= WHAT YOU ARE ASKED TO DO =
Pictures excluded, output the lines of the data below between the one holding "Where would you" and the one holding "deployed or had", inclusive, exactly as they stand.

= DATA SECTION =
▼▼▼

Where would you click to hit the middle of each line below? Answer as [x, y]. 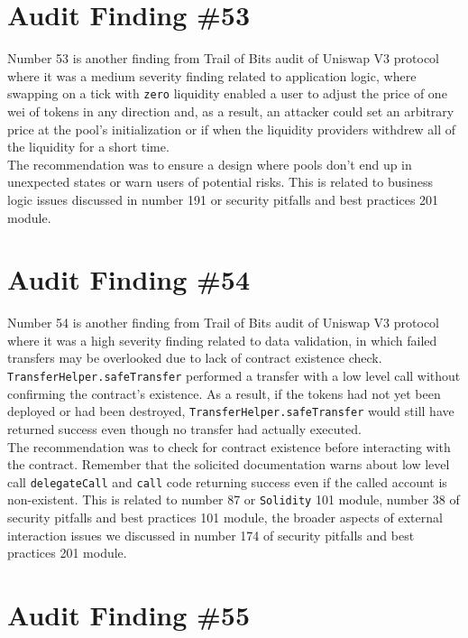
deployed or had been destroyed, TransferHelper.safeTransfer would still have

▲▲▲
▼▼▼

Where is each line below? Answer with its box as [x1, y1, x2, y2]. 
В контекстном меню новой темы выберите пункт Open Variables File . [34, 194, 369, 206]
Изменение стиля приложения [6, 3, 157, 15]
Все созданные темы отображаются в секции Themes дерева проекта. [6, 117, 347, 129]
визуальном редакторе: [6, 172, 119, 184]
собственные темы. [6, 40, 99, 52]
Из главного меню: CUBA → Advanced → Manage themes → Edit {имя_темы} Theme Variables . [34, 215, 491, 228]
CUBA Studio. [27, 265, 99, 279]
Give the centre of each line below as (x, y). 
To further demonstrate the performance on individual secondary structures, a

▲▲▲

= RESPONSE =
Where would you click to hit the middle of each line below? Answer as [x, y]. 
deployed or had been destroyed, TransferHelper.safeTransfer would still have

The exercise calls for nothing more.